Task to carry out: Each line from the material with the word "ANWB" in it must be copied.

Extracted data:
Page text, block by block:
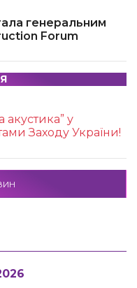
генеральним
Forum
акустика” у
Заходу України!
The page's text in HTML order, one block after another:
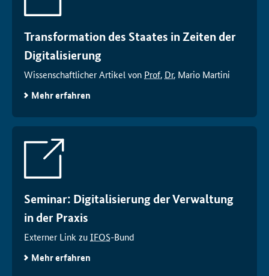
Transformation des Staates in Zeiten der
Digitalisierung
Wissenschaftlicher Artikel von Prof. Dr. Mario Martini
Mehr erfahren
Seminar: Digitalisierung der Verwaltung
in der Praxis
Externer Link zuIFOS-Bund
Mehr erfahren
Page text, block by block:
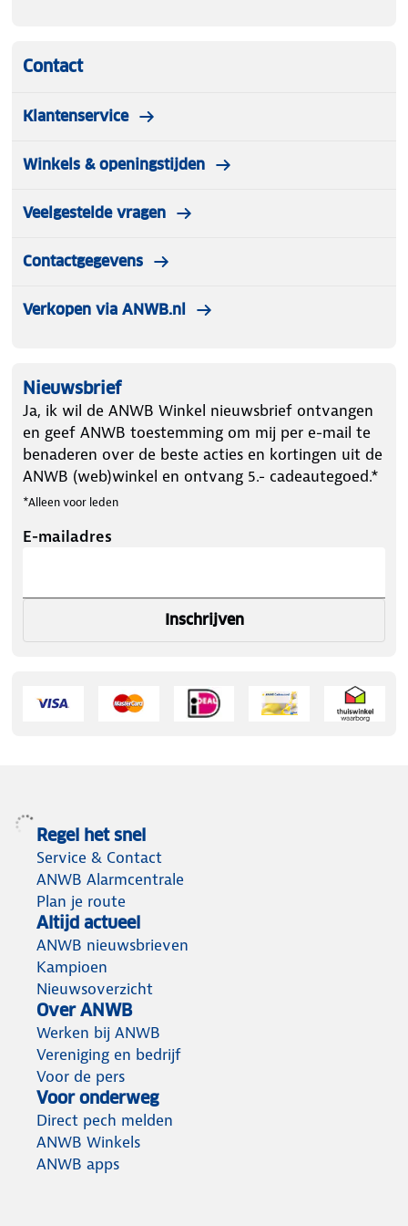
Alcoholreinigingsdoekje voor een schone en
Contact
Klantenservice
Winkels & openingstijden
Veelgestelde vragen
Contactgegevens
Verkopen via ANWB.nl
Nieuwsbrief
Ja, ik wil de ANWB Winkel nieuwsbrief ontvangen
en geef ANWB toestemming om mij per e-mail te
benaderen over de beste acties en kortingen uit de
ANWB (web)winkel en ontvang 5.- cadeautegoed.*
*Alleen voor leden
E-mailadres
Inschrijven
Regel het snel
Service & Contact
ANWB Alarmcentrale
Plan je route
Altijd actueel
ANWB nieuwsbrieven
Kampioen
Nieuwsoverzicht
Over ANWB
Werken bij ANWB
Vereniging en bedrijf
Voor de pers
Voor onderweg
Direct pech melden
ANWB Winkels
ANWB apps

Output of the task:
Verkopen via ANWB.nl
Ja, ik wil de ANWB Winkel nieuwsbrief ontvangen
en geef ANWB toestemming om mij per e-mail te
ANWB (web)winkel en ontvang 5.- cadeautegoed.*
ANWB Alarmcentrale
ANWB nieuwsbrieven
Over ANWB
Werken bij ANWB
ANWB Winkels
ANWB apps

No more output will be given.